A Eslovênia, pequeno país na Europa Central, não era muito conhecida dos brasileiros. Contudo, desde a estreia do ‘Big Brother Brasil 22’ nesta segunda-feira (17), o nome tem chamado a atenção por causa de uma das participantes do grupo Pipoca. A jovem Eslovênia Marques de Lima, de 25 anos, é natural do estado da Paraíba e foi batizada em homenagem ao destino europeu. A nomeação incomum, dessa forma, foi escolhida pelo pai dela, atraído, na época em que a sister nasceu, pela divisão da Iugoslávia. 
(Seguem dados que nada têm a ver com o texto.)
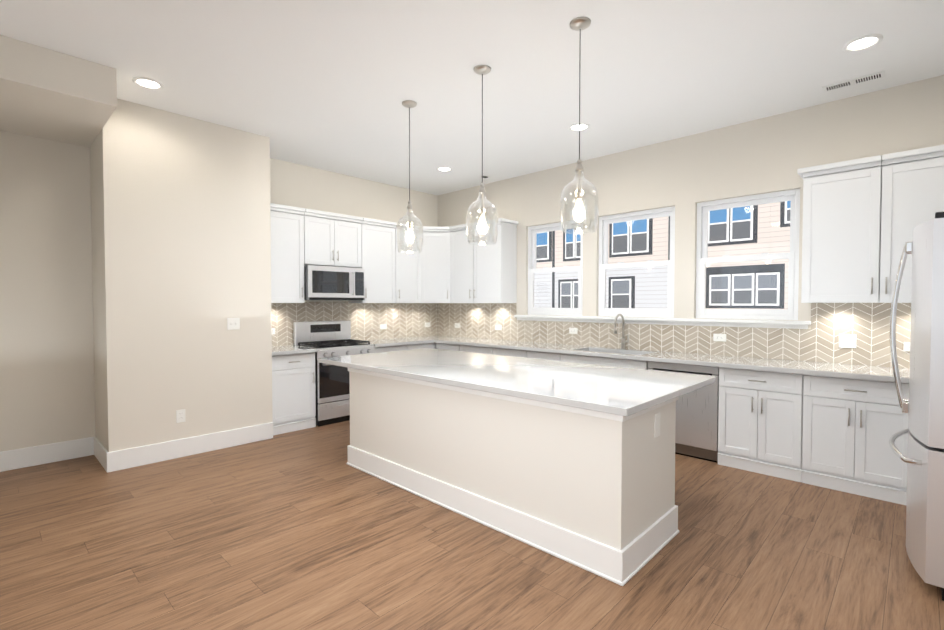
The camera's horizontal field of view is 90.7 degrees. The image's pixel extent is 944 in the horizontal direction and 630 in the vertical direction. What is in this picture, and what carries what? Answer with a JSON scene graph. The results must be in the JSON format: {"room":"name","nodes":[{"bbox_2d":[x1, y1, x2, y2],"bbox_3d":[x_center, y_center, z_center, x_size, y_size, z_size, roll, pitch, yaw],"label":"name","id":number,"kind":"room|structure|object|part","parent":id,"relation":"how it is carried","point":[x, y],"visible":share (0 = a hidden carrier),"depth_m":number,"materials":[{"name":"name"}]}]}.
{"room":"kitchen","nodes":[
{"label":"kitchen","id":0,"kind":"room"},
{"bbox_2d":[0,35,116,146],"bbox_3d":[-5.226,-1.649,1.710,1.299,0.279,6.114,1,2,44],"label":"soffit","id":1,"kind":"structure","parent":0,"point":[46,93],"depth_m":3.37,"materials":[{"name":"beige paint"}]},
{"bbox_2d":[90,99,272,451],"bbox_3d":[-2.856,-0.271,4.673,0.679,3.180,1.395,1,2,44],"label":"wall","id":2,"kind":"structure","parent":0,"point":[181,238],"depth_m":4.33,"materials":[{"name":"beige paint"}]},
{"bbox_2d":[176,409,185,422],"bbox_3d":[-2.716,0.943,4.351,0.008,0.118,0.075,1,2,44],"label":"outlet","id":3,"kind":"object","parent":2,"relation":"attached to","point":[180,415],"visible":1,"depth_m":4.35,"materials":[{"name":"white plastic"}]},
{"bbox_2d":[227,318,239,329],"bbox_3d":[-2.387,0.087,4.670,0.015,0.118,0.118,1,2,44],"label":"light switch","id":4,"kind":"object","parent":2,"relation":"attached to","point":[233,323],"visible":1,"depth_m":4.67,"materials":[{"name":"white plastic"}]},
{"bbox_2d":[0,130,437,451],"bbox_3d":[-4.184,-0.252,3.892,0.160,3.180,10.660,1,2,44],"label":"wall","id":5,"kind":"structure","parent":0,"point":[47,391],"depth_m":4.22,"materials":[{"name":"beige paint"}]},
{"bbox_2d":[0,422,272,472],"bbox_3d":[-4.963,1.288,2.495,0.696,0.170,7.510,1,2,44],"label":"baseboard","id":6,"kind":"structure","parent":5,"relation":"attached to","point":[112,461],"depth_m":4.26,"materials":[{"name":"white paint"}]},
{"bbox_2d":[270,203,304,302],"bbox_3d":[-2.293,-0.701,5.470,0.375,1.122,0.540,1,2,44],"label":"upper cabinet","id":7,"kind":"object","parent":5,"relation":"attached to","point":[287,252],"visible":0.69,"depth_m":5.42,"materials":[{"name":"white wood"}]},
{"bbox_2d":[303,209,362,267],"bbox_3d":[-1.831,-0.945,5.948,0.375,0.657,0.792,1,2,44],"label":"upper cabinet","id":8,"kind":"object","parent":5,"relation":"attached to","point":[331,239],"visible":0.96,"depth_m":5.82,"materials":[{"name":"white wood"}]},
{"bbox_2d":[304,265,364,299],"bbox_3d":[-1.800,-0.395,5.932,0.459,0.412,0.784,1,2,44],"label":"microwave","id":9,"kind":"object","parent":8,"relation":"attached to","point":[331,283],"visible":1,"depth_m":5.76,"materials":[{"name":"silver metal"}]},
{"bbox_2d":[271,302,437,345],"bbox_3d":[-1.585,0.087,6.499,0.008,0.544,2.987,1,2,44],"label":"backsplash","id":10,"kind":"structure","parent":5,"relation":"attached to","point":[403,320],"depth_m":6.57,"materials":[{"name":"tile"}]},
{"bbox_2d":[380,324,386,328],"bbox_3d":[-1.291,0.170,6.797,0.008,0.075,0.118,1,2,44],"label":"outlet","id":11,"kind":"object","parent":10,"relation":"attached to","point":[382,326],"depth_m":6.80,"materials":[{"name":"white plastic"}]},
{"bbox_2d":[349,218,396,302],"bbox_3d":[-1.365,-0.725,6.440,0.375,1.122,0.549,1,2,44],"label":"upper cabinet","id":12,"kind":"object","parent":5,"relation":"attached to","point":[378,250],"visible":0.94,"depth_m":6.34,"materials":[{"name":"white wood"}]},
{"bbox_2d":[395,223,420,302],"bbox_3d":[-1.016,-0.734,6.805,0.375,1.122,0.455,1,2,44],"label":"upper cabinet","id":13,"kind":"object","parent":5,"relation":"attached to","point":[408,277],"visible":0.38,"depth_m":6.71,"materials":[{"name":"white wood"}]},
{"bbox_2d":[420,226,450,302],"bbox_3d":[-0.543,-0.740,7.071,0.691,1.122,0.691,1,2,44],"label":"upper cabinet","id":14,"kind":"object","parent":5,"relation":"attached to","point":[435,270],"visible":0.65,"depth_m":6.88,"materials":[{"name":"white wood"}]},
{"bbox_2d":[0,420,943,629],"bbox_3d":[-0.569,1.462,0.479,10.160,0.080,10.660,1,2,44],"label":"floor","id":15,"kind":"structure","parent":0,"point":[307,529],"depth_m":2.62,"materials":[{"name":"brown wood"}]},
{"bbox_2d":[272,352,315,434],"bbox_3d":[-2.200,0.865,5.415,0.638,0.873,0.533,1,2,44],"label":"base cabinet","id":16,"kind":"object","parent":15,"relation":"on","point":[293,394],"visible":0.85,"depth_m":5.22,"materials":[{"name":"white wood"}]},
{"bbox_2d":[272,345,316,355],"bbox_3d":[-2.197,0.407,5.401,0.645,0.040,0.533,1,2,44],"label":"countertop","id":17,"kind":"structure","parent":16,"relation":"on","point":[284,350],"depth_m":5.27,"materials":[{"name":"grey stone"}]},
{"bbox_2d":[293,320,374,426],"bbox_3d":[-1.707,0.688,5.855,0.683,1.205,0.784,1,2,44],"label":"range","id":18,"kind":"object","parent":15,"relation":"on","point":[329,339],"visible":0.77,"depth_m":5.62,"materials":[{"name":"silver metal"}]},
{"bbox_2d":[375,345,407,352],"bbox_3d":[-1.276,0.842,6.382,0.638,0.873,0.560,1,2,44],"label":"base cabinet","id":19,"kind":"object","parent":15,"relation":"on","point":[390,348],"visible":0.06,"depth_m":6.18,"materials":[{"name":"white"}]},
{"bbox_2d":[408,343,433,349],"bbox_3d":[-0.915,0.833,6.759,0.638,0.873,0.477,1,2,44],"label":"base cabinet","id":20,"kind":"object","parent":15,"relation":"on","point":[420,346],"visible":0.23,"depth_m":6.55,"materials":[{"name":"white"}]},
{"bbox_2d":[436,343,459,350],"bbox_3d":[-0.153,0.832,6.774,0.475,0.873,0.638,1,2,44],"label":"base cabinet","id":21,"kind":"object","parent":15,"relation":"on","point":[453,347],"visible":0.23,"depth_m":6.55,"materials":[{"name":"white"}]},
{"bbox_2d":[460,345,492,353],"bbox_3d":[0.236,0.841,6.401,0.597,0.873,0.638,1,2,44],"label":"base cabinet","id":22,"kind":"object","parent":15,"relation":"on","point":[477,349],"visible":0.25,"depth_m":6.17,"materials":[{"name":"white"}]},
{"bbox_2d":[493,348,526,357],"bbox_3d":[0.652,0.851,6.004,0.547,0.873,0.638,1,2,44],"label":"base cabinet","id":23,"kind":"object","parent":15,"relation":"on","point":[510,352],"visible":0.19,"depth_m":5.78,"materials":[{"name":"white"}]},
{"bbox_2d":[346,368,678,585],"bbox_3d":[0.090,0.910,3.530,2.607,0.876,0.778,1,2,44],"label":"kitchen island","id":24,"kind":"object","parent":15,"relation":"on","point":[572,463],"depth_m":2.81,"materials":[{"name":"white paint"}]},
{"bbox_2d":[317,348,714,415],"bbox_3d":[0.128,0.464,3.874,3.096,0.081,1.395,1,2,44],"label":"island countertop","id":25,"kind":"structure","parent":24,"relation":"on","point":[594,388],"depth_m":3.27,"materials":[{"name":"white stone"}]},
{"bbox_2d":[527,351,560,360],"bbox_3d":[1.021,0.859,5.652,0.467,0.873,0.638,1,2,44],"label":"base cabinet","id":26,"kind":"object","parent":15,"relation":"on","point":[544,355],"visible":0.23,"depth_m":5.43,"materials":[{"name":"white"}]},
{"bbox_2d":[560,354,648,369],"bbox_3d":[1.553,0.872,5.144,0.999,0.873,0.638,1,2,44],"label":"base cabinet","id":27,"kind":"object","parent":15,"relation":"on","point":[623,363],"visible":0.21,"depth_m":4.89,"materials":[{"name":"white"}]},
{"bbox_2d":[648,361,718,462],"bbox_3d":[2.146,0.886,4.571,0.638,0.872,0.553,1,2,44],"label":"dishwasher","id":28,"kind":"object","parent":15,"relation":"on","point":[696,431],"visible":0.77,"depth_m":4.27,"materials":[{"name":"silver metal"}]},
{"bbox_2d":[718,367,803,481],"bbox_3d":[2.605,0.896,4.139,0.615,0.873,0.638,1,2,44],"label":"base cabinet","id":29,"kind":"object","parent":15,"relation":"on","point":[760,422],"visible":0.98,"depth_m":3.92,"materials":[{"name":"white wood"}]},
{"bbox_2d":[801,375,908,505],"bbox_3d":[3.065,0.907,3.699,0.652,0.873,0.638,1,2,44],"label":"base cabinet","id":30,"kind":"object","parent":15,"relation":"on","point":[851,427],"visible":0.83,"depth_m":3.50,"materials":[{"name":"white wood"}]},
{"bbox_2d":[889,212,943,600],"bbox_3d":[2.774,0.441,2.336,1.025,1.870,0.910,1,2,44],"label":"refrigerator","id":31,"kind":"object","parent":15,"relation":"on","point":[923,405],"visible":1,"depth_m":2.29,"materials":[{"name":"white metal"}]},
{"bbox_3d":[-0.549,0.823,7.168,0.602,0.873,0.614,1,2,44],"label":"base cabinet","id":32,"kind":"object","parent":15,"relation":"on","visible":0},
{"bbox_2d":[364,336,465,346],"bbox_3d":[-0.894,0.374,6.765,0.645,0.040,1.657,1,2,44],"label":"countertop","id":33,"kind":"structure","parent":32,"relation":"on","point":[401,341],"depth_m":6.56,"materials":[{"name":"grey stone"}]},
{"bbox_3d":[3.504,0.924,3.006,0.980,0.873,1.034,1,2,44],"label":"base cabinet","id":34,"kind":"object","parent":15,"relation":"on","visible":0},
{"bbox_2d":[435,338,909,383],"bbox_3d":[1.712,0.534,4.720,5.951,0.262,1.017,1,2,44],"label":"countertop","id":35,"kind":"structure","parent":34,"relation":"on","point":[874,373],"depth_m":4.33,"materials":[{"name":"grey stone"}]},
{"bbox_2d":[614,314,628,348],"bbox_3d":[1.676,0.188,5.229,0.102,0.406,0.236,1,2,44],"label":"faucet","id":36,"kind":"object","parent":35,"relation":"on","point":[623,341],"visible":1,"depth_m":5.28,"materials":[{"name":"silver metal"}]},
{"bbox_2d":[0,0,943,194],"bbox_3d":[-0.569,-1.797,0.399,10.160,0.080,10.660,1,2,44],"label":"ceiling","id":37,"kind":"structure","parent":0,"point":[330,85],"depth_m":3.44,"materials":[{"name":"white paint"}]},
{"bbox_2d":[132,77,163,89],"bbox_3d":[-2.551,-1.831,3.676,0.219,0.012,0.210,1,2,44],"label":"recessed light","id":38,"kind":"object","parent":37,"relation":"in","point":[144,82],"depth_m":3.69,"materials":[{"name":"white paint"}]},
{"bbox_2d":[396,100,422,252],"bbox_3d":[-0.547,-1.199,4.086,0.240,1.295,0.240,1,2,44],"label":"pendant lamp","id":39,"kind":"object","parent":37,"relation":"hanging from","point":[409,104],"visible":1,"depth_m":4.07,"materials":[{"name":"clear glass"}]},
{"bbox_3d":[-0.547,-0.744,4.097,0.240,0.385,0.240,1,2,44],"label":"lamp shade","id":40,"kind":"part","parent":39,"relation":"part of","materials":[{"name":"clear glass"}]},
{"bbox_2d":[436,167,451,171],"bbox_3d":[-0.351,-1.888,6.015,0.210,0.012,0.207,1,2,44],"label":"recessed light","id":41,"kind":"object","parent":37,"relation":"in","point":[444,169],"depth_m":6.05,"materials":[{"name":"white paint"}]},
{"bbox_2d":[466,65,497,244],"bbox_3d":[0.077,-1.185,3.491,0.240,1.295,0.240,1,2,44],"label":"pendant lamp","id":42,"kind":"object","parent":37,"relation":"hanging from","point":[482,70],"visible":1,"depth_m":3.46,"materials":[{"name":"clear glass"}]},
{"bbox_3d":[0.077,-0.730,3.502,0.240,0.385,0.240,1,2,44],"label":"lamp shade","id":43,"kind":"part","parent":42,"relation":"part of","materials":[{"name":"clear glass"}]},
{"bbox_2d":[560,17,598,233],"bbox_3d":[0.674,-1.171,2.921,0.240,1.295,0.240,1,2,44],"label":"pendant lamp","id":44,"kind":"object","parent":37,"relation":"hanging from","point":[580,24],"visible":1,"depth_m":2.90,"materials":[{"name":"clear glass"}]},
{"bbox_3d":[0.674,-0.716,2.932,0.240,0.385,0.240,1,2,44],"label":"lamp shade","id":45,"kind":"part","parent":44,"relation":"part of","materials":[{"name":"clear glass"}]},
{"bbox_2d":[569,123,589,130],"bbox_3d":[1.056,-1.853,4.584,0.209,0.012,0.215,1,2,44],"label":"recessed light","id":46,"kind":"object","parent":37,"relation":"in","point":[583,126],"depth_m":4.60,"materials":[{"name":"white paint"}]},
{"bbox_2d":[822,71,885,91],"bbox_3d":[2.995,-1.832,3.667,0.380,0.010,0.120,1,2,44],"label":"ceiling vent","id":47,"kind":"object","parent":37,"relation":"in","point":[854,81],"visible":1,"depth_m":3.65,"materials":[{"name":"white metal"}]},
{"bbox_2d":[842,34,882,51],"bbox_3d":[2.600,-1.817,3.108,0.207,0.012,0.220,1,2,44],"label":"recessed light","id":48,"kind":"object","parent":37,"relation":"in","point":[864,42],"depth_m":3.11,"materials":[{"name":"white paint"}]},
{"bbox_2d":[438,75,943,368],"bbox_3d":[3.115,-0.259,4.178,10.000,3.180,0.160,1,2,44],"label":"wall","id":49,"kind":"structure","parent":0,"point":[685,175],"depth_m":4.78,"materials":[{"name":"beige paint"}]},
{"bbox_2d":[449,223,473,302],"bbox_3d":[-0.052,-0.734,6.820,0.474,1.122,0.375,1,2,44],"label":"upper cabinet","id":50,"kind":"object","parent":49,"relation":"attached to","point":[461,269],"visible":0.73,"depth_m":6.72,"materials":[{"name":"white wood"}]},
{"bbox_2d":[472,218,518,302],"bbox_3d":[0.318,-0.725,6.467,0.543,1.122,0.375,1,2,44],"label":"upper cabinet","id":51,"kind":"object","parent":49,"relation":"attached to","point":[495,272],"visible":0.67,"depth_m":6.34,"materials":[{"name":"white wood"}]},
{"bbox_2d":[528,219,582,315],"bbox_3d":[1.108,-0.596,6.101,0.870,1.200,0.102,1,2,44],"label":"window unit","id":52,"kind":"structure","parent":49,"relation":"in","point":[533,231],"depth_m":6.15,"materials":[{"name":"white plastic"}]},
{"bbox_2d":[598,206,674,317],"bbox_3d":[1.891,-0.577,5.354,0.915,1.200,0.102,1,2,44],"label":"window unit","id":53,"kind":"structure","parent":49,"relation":"in","point":[604,265],"depth_m":5.34,"materials":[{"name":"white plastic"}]},
{"bbox_2d":[514,189,810,328],"bbox_3d":[1.850,-0.539,5.330,3.340,1.275,0.195,1,2,44],"label":"window unit","id":54,"kind":"structure","parent":49,"relation":"in","point":[792,255],"depth_m":4.60,"materials":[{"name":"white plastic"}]},
{"bbox_2d":[438,303,910,368],"bbox_3d":[1.831,0.116,5.299,6.592,0.544,0.008,1,2,44],"label":"backsplash","id":55,"kind":"structure","parent":49,"relation":"attached to","point":[868,324],"depth_m":4.59,"materials":[{"name":"tile"}]},
{"bbox_2d":[495,325,501,329],"bbox_3d":[0.376,0.178,6.679,0.118,0.075,0.008,1,2,44],"label":"outlet","id":56,"kind":"object","parent":55,"relation":"attached to","point":[497,327],"depth_m":6.67,"materials":[{"name":"white plastic"}]},
{"bbox_2d":[569,328,577,333],"bbox_3d":[1.265,0.198,5.830,0.118,0.075,0.008,1,2,44],"label":"outlet","id":57,"kind":"object","parent":55,"relation":"attached to","point":[571,330],"depth_m":5.83,"materials":[{"name":"white plastic"}]},
{"bbox_2d":[713,334,725,341],"bbox_3d":[2.481,0.226,4.669,0.118,0.075,0.008,1,2,44],"label":"outlet","id":58,"kind":"object","parent":55,"relation":"attached to","point":[716,337],"depth_m":4.67,"materials":[{"name":"white plastic"}]},
{"bbox_2d":[839,334,856,347],"bbox_3d":[3.201,0.221,3.976,0.118,0.118,0.015,1,2,44],"label":"outlet","id":59,"kind":"object","parent":55,"relation":"attached to","point":[847,340],"depth_m":3.98,"materials":[{"name":"white plastic"}]},
{"bbox_2d":[903,342,909,350],"bbox_3d":[3.500,0.253,3.696,0.118,0.075,0.008,1,2,44],"label":"outlet","id":60,"kind":"object","parent":55,"relation":"attached to","point":[906,347],"depth_m":3.72,"materials":[{"name":"white plastic"}]},
{"bbox_2d":[797,155,881,302],"bbox_3d":[3.041,-0.662,3.866,0.530,1.122,0.375,1,2,44],"label":"upper cabinet","id":61,"kind":"object","parent":49,"relation":"attached to","point":[841,238],"visible":0.9,"depth_m":3.74,"materials":[{"name":"white wood"}]},
{"bbox_2d":[879,145,943,302],"bbox_3d":[3.412,-0.653,3.511,0.492,1.122,0.375,1,2,44],"label":"upper cabinet","id":62,"kind":"object","parent":49,"relation":"attached to","point":[912,190],"visible":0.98,"depth_m":3.48,"materials":[{"name":"white wood"}]},
{"label":"outside","id":63,"kind":"structure","parent":0,"visible":0},
{"bbox_2d":[534,201,790,308],"bbox_3d":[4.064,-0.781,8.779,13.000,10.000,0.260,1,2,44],"label":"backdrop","id":64,"kind":"structure","parent":63,"point":[653,275],"depth_m":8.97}
]}
A Eslovênia é uma nação relativamente nova, foi declarada independente em 1991. Na verdade, foi exatamente o processo separatista que inspirou o pai da paraibana a nomear a filha. Na década de 1990, Eslovênia, Croácia, Bósnia-Herzegovina, Macedônia, Montenegro e Sérvia integravam um único país: a Iugoslávia, que surgiu após o fim da Primeira Guerra Mundial, em 1918. No entanto, devido às enormes diferenças religiosas, culturais e étnicas da região, os conflitos entre a população se tornaram insustentáveis. 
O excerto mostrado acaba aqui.